It might be argues that the process is too complex and arduous yet the ACFI process has been in place for a decade, the industry itself along with the Commonwealth routinely run education programs and provide written advice on the process. It has also been posited that the industry games the system; given that not every claim can be evaluated it might be considered worth the risk to over claim on the off chance it will slip through the net. The Commonwealth has recently ramped up the fines applicable in the case of proven fraudulent applications for funding under the ACFI how they demonstrate and separate fraud from ineptitude is a vexed question given that down grading of ACFI claims has been a long standing issue.

The industry however denies that there is widespread fraud or gaming in the most strident terms. Yet there is evidence to suggest that the industry might have form in gilding the funding application lily. In 2014 the then Assistant Minister for Social Services ceased the dementia and severe behaviours supplement brought in by the previous government providing a facility some $5840 per annum per resident as the scheme had been largely over-subscribed.
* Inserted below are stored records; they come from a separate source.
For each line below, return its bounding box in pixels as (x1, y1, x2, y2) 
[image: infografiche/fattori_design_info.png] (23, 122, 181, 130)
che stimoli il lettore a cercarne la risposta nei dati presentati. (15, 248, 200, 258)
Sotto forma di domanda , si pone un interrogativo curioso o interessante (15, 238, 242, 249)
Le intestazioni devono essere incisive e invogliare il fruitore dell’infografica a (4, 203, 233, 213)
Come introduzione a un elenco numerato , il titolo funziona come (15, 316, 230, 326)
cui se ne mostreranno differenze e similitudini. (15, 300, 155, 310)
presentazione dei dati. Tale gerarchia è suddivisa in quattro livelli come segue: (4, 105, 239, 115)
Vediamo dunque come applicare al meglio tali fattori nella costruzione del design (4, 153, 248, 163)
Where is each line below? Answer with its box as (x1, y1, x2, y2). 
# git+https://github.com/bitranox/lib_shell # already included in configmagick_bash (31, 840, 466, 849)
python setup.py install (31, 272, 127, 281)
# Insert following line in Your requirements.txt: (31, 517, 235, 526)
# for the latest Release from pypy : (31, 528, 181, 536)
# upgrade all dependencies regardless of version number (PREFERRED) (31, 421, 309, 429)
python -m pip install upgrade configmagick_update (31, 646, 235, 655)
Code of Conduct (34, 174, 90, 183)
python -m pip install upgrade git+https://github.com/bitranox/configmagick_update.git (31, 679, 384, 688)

Homes were invited to submit claims using a Nero-Psychiatric Inventory outlining the nature of behaviours, the severity and frequency and the impact these had on the service. It was a simple tick the box template, it was not subject to evaluation or assessment; facilities submitted the form and the money was forthcoming.

Experts estimated that some 2,000 people in residential aged care might be eligible for the funding. The industry in a very short period of time found some 25,000 people residing in their facilities who, to their way of thinking, met the criteria. The scheme was curtailed, the industry protested and claimed residents would suffer. It was suggested that application of the tool was undertaken by nursing staff not fully educated in its application. Little or no mention was made that might suggest these clinicians were subject to direct or indirect pressure from senior managers to submit as many claims as possible given the fact the claims were not audited. Yet very little scrutiny was undertaken to clarify why some facilities claimed that more than half their residents for example met the appropriate criteria. The scheme is seldom talked about these days and little or no verification of submitted claims was ever undertaken. There is also little evidence to support claims from the industry that additional funding went, for example, to provide improved staffing levels, enhanced behaviour management education or improved amenities for the resident.
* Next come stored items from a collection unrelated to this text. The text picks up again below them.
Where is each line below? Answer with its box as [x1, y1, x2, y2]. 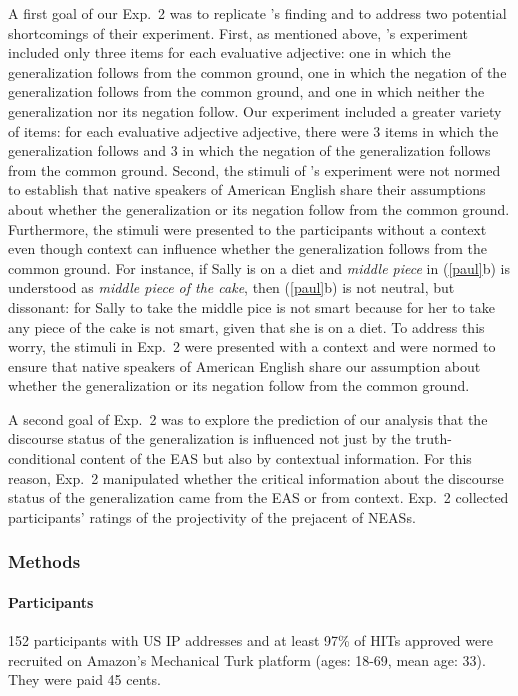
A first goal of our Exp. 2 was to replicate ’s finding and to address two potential [8, 3, 507, 23]
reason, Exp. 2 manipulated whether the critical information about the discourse [8, 467, 504, 488]
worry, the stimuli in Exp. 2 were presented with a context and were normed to [8, 336, 496, 357]
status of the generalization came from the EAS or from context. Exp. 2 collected [8, 487, 509, 508]
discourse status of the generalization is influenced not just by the [8, 428, 411, 449]
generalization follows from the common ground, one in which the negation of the [8, 61, 507, 82]
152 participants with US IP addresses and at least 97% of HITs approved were [8, 630, 493, 651]
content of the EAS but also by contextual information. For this [80, 448, 472, 469]

The Commonwealth has initiated a comprehensive review of the ACFI; some early evidence indicates that the new pig might at best be enhanced with earrings to match its lipstick. ACFI is a flawed system open to manipulation. It is an onerous tool that fails, or has failed to account for changes in nursing practice or the rapid change in the nature of the aged care residents in recent years. If a similar funding scheme was applied to the acute sector it would grind to a halt.

ACFI has been born out of scientific management theory deriving from the early 20th Century and theorists like Frederick Winslow Taylor. It is essentially incompatible with a profession that is both rooted in medical, nursing and the social sciences as well as having a historically based vocational approach to work. There is a marked cognitive dissonance between the application of the ACFI and nursing work.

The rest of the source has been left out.